There is a sublety in the choice of architecture here: we use the **same neural net** `self.h_h` to go from hidden layer to hidden layer. This is because we expect there to be a single rule to transition from word-to-word in the language of human numbers. 

In my own wording, there needs to be a _spatial invariance_ to the model architecture. There should be no special significance to the position of the first, second, or third activations because there is no special significance to the first, second, or third position of the input data. What matters is how you transition between adjacent words/tokens. That's all.

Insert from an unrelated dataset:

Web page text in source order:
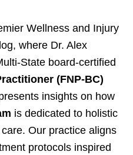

Question: Seems quite limiting in terms of the richness of the model. How do you improve on this...?

In [28]:
learn = Learner(dls, LMModel1(len(vocab), 64), loss_func=F.cross_entropy, metrics=accuracy)

In [28]:
learn.fit_one_cycle(4, 1e-3)

epoch,train_loss,valid_loss,accuracy,time
0,1.83132,1.877368,0.47207,00:02
1,1.402578,1.770471,0.475398,00:01
2,1.396065,1.664922,0.491086,00:01
3,1.375362,1.690605,0.432612,00:01


Is this any good? A baseline would be to always predict the most common token:

In [44]:
c = Counter(tokens[cut:])
mc = c.most_common(5)
mc

[('thousand', 7104),
 ('.', 7103),
 ('hundred', 6405),
 ('nine', 2440),
 ('eight', 2344)]

In [45]:
mc[0][1]/len(tokens[cut:])

0.15353028894988222

So you only get 15% accuracy when you always predict the token "thousand". We're doing substantially better than that so it is learning something of the structure of the language.